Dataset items
***

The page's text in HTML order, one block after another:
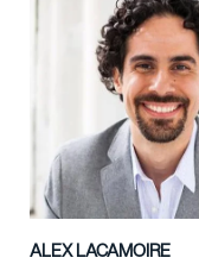
ALEX LACAMOIRE
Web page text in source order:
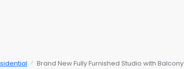
Brand New Fully Furnished Studio with Balcony
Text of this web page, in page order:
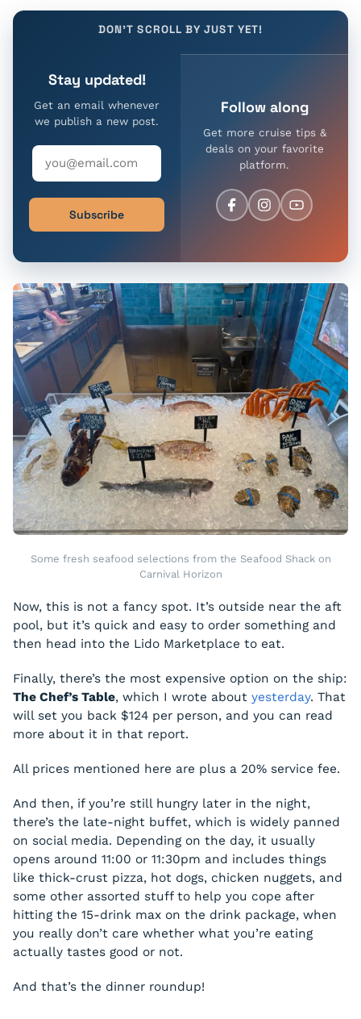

***

→ **Requirement**
Starting at the line that contains "Web page text", write out every line through the end of the entries above exactly, and omit the pictures.

→ **Your solution**
Web page text in source order:
Brand New Fully Furnished Studio with Balcony
Text of this web page, in page order:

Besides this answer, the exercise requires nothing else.